Impressive examples of petrified trees on a large scale are to be seen in the United States, in Arizona and the Yellowstone Park. (Frontispiece.) In the northern part of Arizona the country for over an area of 10 square miles is covered with tree trunks, some reaching 200 feet in length and a diameter of 10 feet. The nature of the mineralising substance has given rise to the name Chalcedony Park for this Triassic forest([34]). A striking example of one of the Arizona trees is exhibited in the British Museum and in a neighbouring case is a splendid petrified stem, 9 ft. in height, of a conifer discovered in Tertiary lavas in Tasmania([35]).

Fig. 6. Section of the north face of Amethyst Mountain, Yellowstone Park, including upwards of 2000 ft. of strata. The steepness of the slope is exaggerated. (After W. H. Holmes.)

[Figure 6] illustrates the preservation of a series of forests of Tertiary age in the mass of volcanic sediments, 2000 feet in thickness, known as Amethyst mountain, in the Yellowstone Park district. By the weathering away of the surrounding volcanic material the tall stems of the trees are exposed in places on the mountain sides like the 'columns of a ruined temple.' The height of the river at the foot of the cliff is 6700 ft. above sea-level and the mountain rises to a height of 9400 ft. above the sea. In the lower part of the section the volcanic strata are seen to rest on a foundation of older rocks A, and these in turn were laid down on the eroded surface of a still more ancient foundation, B([36]).

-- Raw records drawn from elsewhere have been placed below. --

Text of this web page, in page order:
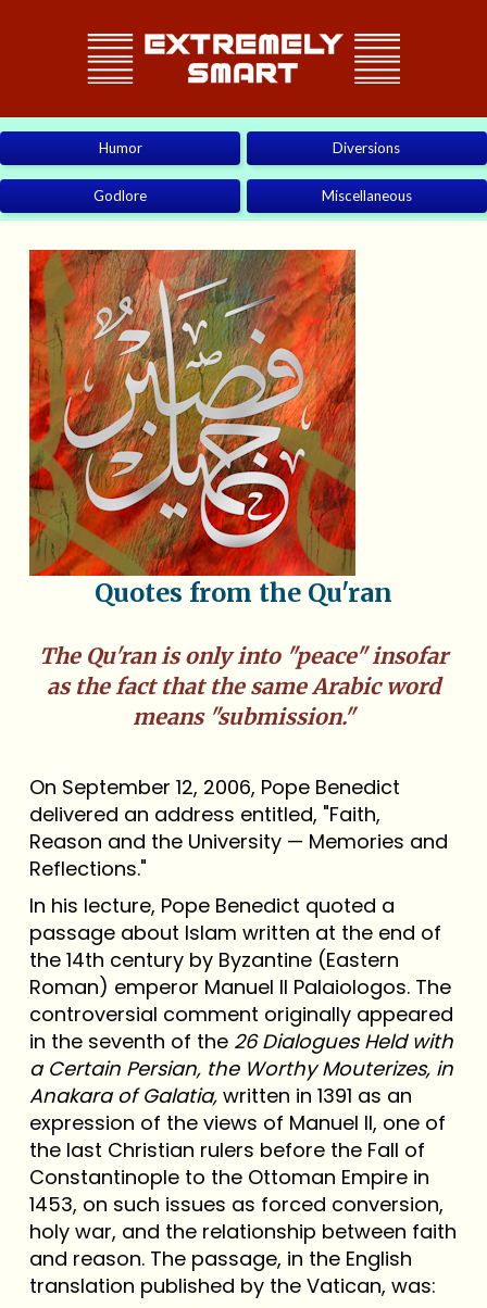
Humor Diversions
Godlore Miscellaneous
Quotes from the Qu'ran
The Qu'ran is only into "peace" insofar
as the fact that the same Arabic word
means "submission."
On September 12, 2006, Pope Benedict
delivered an address entitled, "Faith,
Reason and the University — Memories and
Reflections."
In his lecture, Pope Benedict quoted a
passage about Islam written at the end of
the 14th century by Byzantine (Eastern
Roman) emperor Manuel II Palaiologos. The
controversial comment originally appeared
in the seventh of the 26 Dialogues Held with
a Certain Persian, the Worthy Mouterizes, in
Anakara of Galatia,written in 1391 as an
expression of the views of Manuel II, one of
the last Christian rulers before the Fall of
Constantinople to the Ottoman Empire in
1453, on such issues as forced conversion,
holy war, and the relationship between faith
and reason. The passage, in the English
translation published by the Vatican, was:
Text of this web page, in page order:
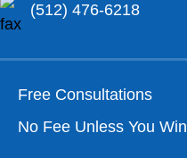
(512) 476-6218
Free Consultations
No Fee Unless You Win
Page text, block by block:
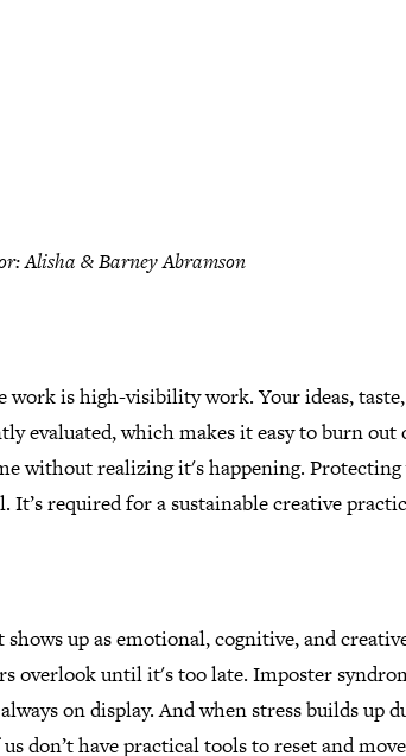
Alisha & Barney Abramson
work is high-visibility work. Your ideas,
evaluated, which makes it easy to burn
without realizing it's happening.
It’s required for a sustainable creative
shows up as emotional, cognitive, and
overlook until it's too late. Imposter
on display. And when stress builds up
don’t have practical tools to reset and
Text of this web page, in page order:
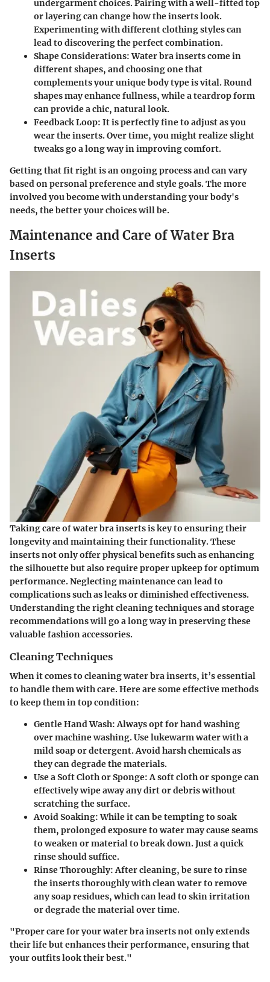
undergarment choices. Pairing with a well-fitted top
or layering can change how the inserts look.
Experimenting with different clothing styles can
lead to discovering the perfect combination.
Shape Considerations:Water bra inserts come in
different shapes, and choosing one that
complements your unique body type is vital. Round
shapes may enhance fullness, while a teardrop form
can provide a chic, natural look.
Feedback Loop: It is perfectly fine to adjust as you
wear the inserts. Over time, you might realize slight
tweaks go a long way in improving comfort.
Getting that fit right is an ongoing process and can vary
based on personal preference and style goals. The more
involved you become with understanding your body's
needs, the better your choices will be.
Maintenance and Care of Water Bra
Inserts
Taking care of water bra inserts is key to ensuring their
longevity and maintaining their functionality. These
inserts not only offer physical benefits such as enhancing
the silhouette but also require proper upkeep for optimum
performance. Neglecting maintenance can lead to
complications such as leaks or diminished effectiveness.
Understanding the right cleaning techniques and storage
recommendations will go a long way in preserving these
valuable fashion accessories.
Cleaning Techniques
When it comes to cleaning water bra inserts, it’s essential
to handle them with care. Here are some effective methods
to keep them in top condition:
Gentle Hand Wash: Always opt for hand washing
over machine washing. Use lukewarm water with a
mild soap or detergent. Avoid harsh chemicals as
they can degrade the materials.
Use a Soft Cloth or Sponge: A soft cloth or sponge can
effectively wipe away any dirt or debris without
scratching the surface.
Avoid Soaking: While it can be tempting to soak
them, prolonged exposure to water may cause seams
to weaken or material to break down. Just a quick
rinse should suffice.
Rinse Thoroughly: After cleaning, be sure to rinse
the inserts thoroughly with clean water to remove
any soap residues, which can lead to skin irritation
or degrade the material over time.
"Proper care for your water bra inserts not only extends
their life but enhances their performance, ensuring that
your outfits look their best."

The section as a whole affords a striking demonstration of the magnitude of earth-movements since the last of these forests was buried below the surface of a sea in which the volcanic material was deposited. The account of the Yellowstone Park section recalls Darwin's description in the Naturalist's Voyage([37]) of snow-white columns projecting from a bare slope, at an altitude of 7000 ft. in the Cordillera.

The abundance of drift-wood on the coasts of some countries at the present day helps us to picture the conditions under which the remains of former forests have been preserved. In his Letters from High Latitudes, Lord Dufferin gives the following description of drift-wood on the shores of Spitzbergen:—'A little to the northward, I observed, lying on the sea-shore innumerable logs of drift-wood. This wood is floated all the way from America by the Gulf Stream, and as I walked from one huge bole to another, I could not help wondering in what primeval forest each had grown, what chance had originally cast them on the waters, and piloted them to this desert shore'([38]). A photograph reproduced in Amundsen's book on The North West Passage shows the beach on the Alaskan coast strewn with drifted timber([39]). For the accompanying photograph ([Fig. 7]) of the flood-plain of the Colorado River([40]), I am indebted to Professor MacDougal of the Desert Research Laboratory at Tucson, Arizona, who in a recent letter writes, 'During times of high-water a thin sheet of flood covers the flat for many miles and bears drift-wood so thickly that it is difficult to push a boat through it.' The drift-wood consists of poplar, willow, pine, and juniper, 'the last two have been brought from the upper river, from as far away as a thousand miles.' A picture such as this affords an admirable example of the wealth of material available for preservation in a fossil state.

It is only in the minority of cases that the accidents of preservation of fragments of ancient floras have given us the means of investigating the internal structure of the plant organs. It is far more frequently the case that fossil plants are represented only by a carbonised film on the surface of a piece of shale or other rock: the actual substance of the plant has been converted into a thin layer of coal, and though the venation and other surface-features may be clearly revealed, the internal tissues have been destroyed. If a lump of clay containing a piece of fern frond is heated, the result is an impression of the leaf on the hardened matrix and a coaly substance in place of the plant substance. It is occasionally possible by detaching a piece of the black film from a fossil, and heating it with nitric acid and chlorate of potash and then dipping it in ammonia, to obtain a transparent preparation suitable for microscopical examination of the cell-outlines of the superficial layer of the leaf or other plant-fragment. This method of examination, used by several students of fossil plants and with conspicuous success by Professor Nathorst of Stockholm, often affords valuable aids to identification.